Unify releases new UC suite, new name

Technology companies sometimes have to overhaul themselves and their products to become more relevant to customers.

Today Unify Inc. – formerly Siemens Enterprise Communications – performs its biggest overhaul by releasing its long-awaited Web-based unified communications suite, called Circuit.

Formerly known by its code name, Project Ansible, it’s a cloud application that allows teams to easily find members and pull them in for ad hoc meetings over voice, video or instant messaging, allowing them to share and save documents. Users can also shift from one device to another – say, start a meeting on a smart phone and then shift to a laptop to take advantage of a larger screen – and not lose the session.

But users need a WebRTC-capabile browser. So far, that’s only Firefox and Chrome.

Circuit's interface can show multiple screens at once
Circuit’s interface can show multiple screens at once

The service is launching in the U.S., Britain and Germany. Canadians can sign up for a trial registration, although the suite is only available in English In an interview Diane Salvatora, the company’s vice-president of North American portfolio management, said a bilingual version might start “after the (December) holidays.”

When it comes it will be priced at US$14.95 a user per month, regardless of the number of devices each user has. To lure customers Unify is offering a 60 day free trial, and enterprises that sign for a year get the first five months free.

Salvatora said IT administrators don’t need any training to sign up staff for the service, just add a user’s name and email. In fact, she added, the company believes Circuit is so intuitive it won’t be offered with a manual or training (although tips are available when a cursor hovers over a menu).

It’s a big bet for a company that has historically sold office desktop and wireless phones, soft clients and its OpenScape Enterprise unified communications suite.
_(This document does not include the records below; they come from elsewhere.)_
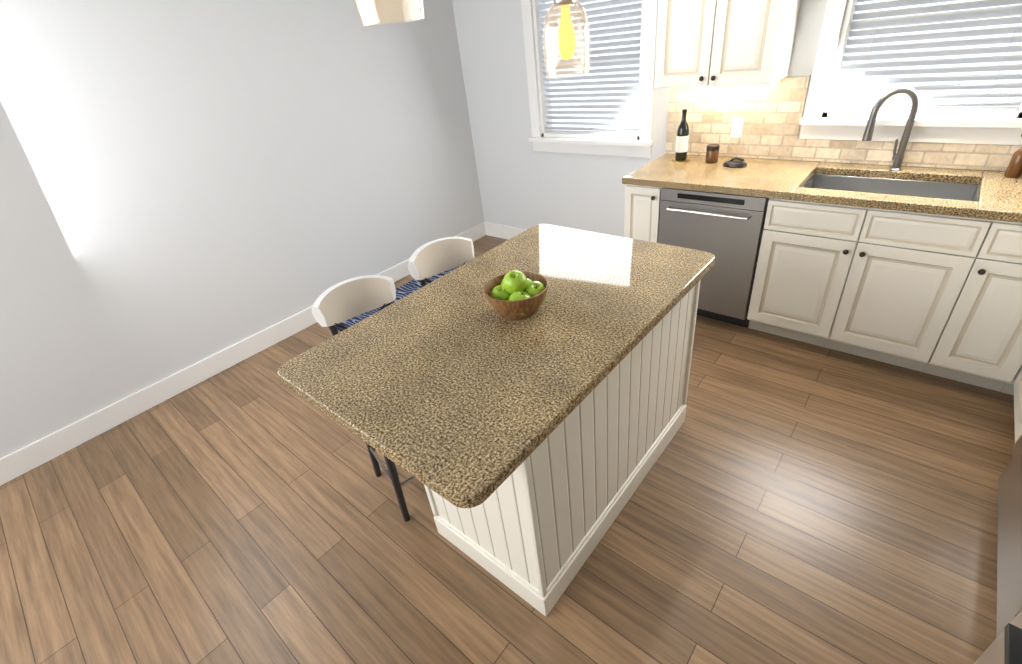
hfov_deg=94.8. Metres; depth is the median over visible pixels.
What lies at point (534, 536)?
kitchen island
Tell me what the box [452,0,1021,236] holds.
wall
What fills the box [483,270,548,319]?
fruit bowl
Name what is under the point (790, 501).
floor
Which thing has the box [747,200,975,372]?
base cabinet
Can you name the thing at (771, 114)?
backsplash
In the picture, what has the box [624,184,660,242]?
base cabinet
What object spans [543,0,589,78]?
pendant light
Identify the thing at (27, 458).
baseboard
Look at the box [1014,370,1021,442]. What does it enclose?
base cabinet
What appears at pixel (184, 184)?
wall
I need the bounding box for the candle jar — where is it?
[705,144,719,162]
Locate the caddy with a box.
[723,157,746,167]
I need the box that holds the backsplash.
[665,75,1021,170]
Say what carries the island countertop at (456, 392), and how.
on the kitchen island
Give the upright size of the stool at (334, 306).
0.986 m
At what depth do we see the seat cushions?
4.00 m
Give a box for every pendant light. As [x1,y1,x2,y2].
[353,0,423,26]
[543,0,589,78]
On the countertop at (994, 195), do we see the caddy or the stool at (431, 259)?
the caddy
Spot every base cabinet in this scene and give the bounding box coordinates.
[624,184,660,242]
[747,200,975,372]
[928,218,1021,394]
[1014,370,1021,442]
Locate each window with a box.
[521,0,657,157]
[799,0,1021,144]
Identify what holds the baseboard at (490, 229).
attached to the wall at (523, 184)
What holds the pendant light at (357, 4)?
hanging from the ceiling
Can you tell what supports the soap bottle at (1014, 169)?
on the countertop at (994, 195)
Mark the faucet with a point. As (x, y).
(913, 95)
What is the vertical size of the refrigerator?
1.780 m
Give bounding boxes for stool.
[312,275,415,521]
[407,237,473,286]
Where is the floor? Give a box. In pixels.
[0,235,1014,663]
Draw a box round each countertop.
[277,224,714,519]
[622,153,1021,222]
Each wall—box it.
[0,0,483,457]
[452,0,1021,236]
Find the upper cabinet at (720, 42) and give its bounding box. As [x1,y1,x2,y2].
[654,0,800,87]
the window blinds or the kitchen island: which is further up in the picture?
the window blinds
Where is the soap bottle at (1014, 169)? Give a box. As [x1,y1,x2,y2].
[1004,134,1021,177]
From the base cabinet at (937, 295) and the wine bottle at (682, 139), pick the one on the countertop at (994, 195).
the wine bottle at (682, 139)
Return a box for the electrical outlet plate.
[730,118,743,137]
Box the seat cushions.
[336,266,459,330]
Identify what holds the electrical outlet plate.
attached to the backsplash
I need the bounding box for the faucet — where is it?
[862,87,919,170]
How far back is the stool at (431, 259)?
2.22 m
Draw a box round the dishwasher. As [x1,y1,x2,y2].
[658,188,768,327]
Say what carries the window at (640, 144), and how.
in the wall at (523, 184)
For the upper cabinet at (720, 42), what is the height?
0.955 m
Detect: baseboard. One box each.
[0,222,483,485]
[484,222,525,239]
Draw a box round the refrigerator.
[974,610,1021,663]
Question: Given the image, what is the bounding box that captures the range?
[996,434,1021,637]
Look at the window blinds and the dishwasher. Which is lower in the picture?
the dishwasher
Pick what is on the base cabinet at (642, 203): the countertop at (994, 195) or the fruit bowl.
the countertop at (994, 195)
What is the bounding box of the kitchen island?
[425,284,699,615]
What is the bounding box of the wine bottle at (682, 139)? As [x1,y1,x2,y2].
[672,109,688,162]
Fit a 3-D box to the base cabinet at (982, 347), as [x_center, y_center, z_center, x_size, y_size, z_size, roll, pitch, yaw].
[2.399,-0.212,2.318,0.305,0.878,0.617,20,41,36]
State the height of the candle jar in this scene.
0.104 m
Circuit has its own file repository for sharing documents; for the moment it can’t reach into enterprise stores. However, Salvatora said it is developing APIs so the suite can integrate with other business applications. Unify also hopes vendors will also create links to their apps.

Forrester Research analyst Art Schoeller said in an email that Circuit is aimed at the trend of integrating business applications, social networking, and unified communications.

“Unify understands that they need to shift to a more indirect (sales) model and to the cloud. This aligns with long term trend of the consumerization of IT.” Unify sees with Circuit that they have an opportunity to sell to individual lines of business, he added.

It does face a number of competitors including enterprises that have already invest in UC solutions like Microsoft Lync.

“This is a first release and Unify needs to deliver on a future roadmap that should include a strong set of API’s, SDK’s” said Schoeller. “It is critical for Circuit to be an attractive platform for developers so Unify can support an ecosystem of business applications and extensions into vertical markets.”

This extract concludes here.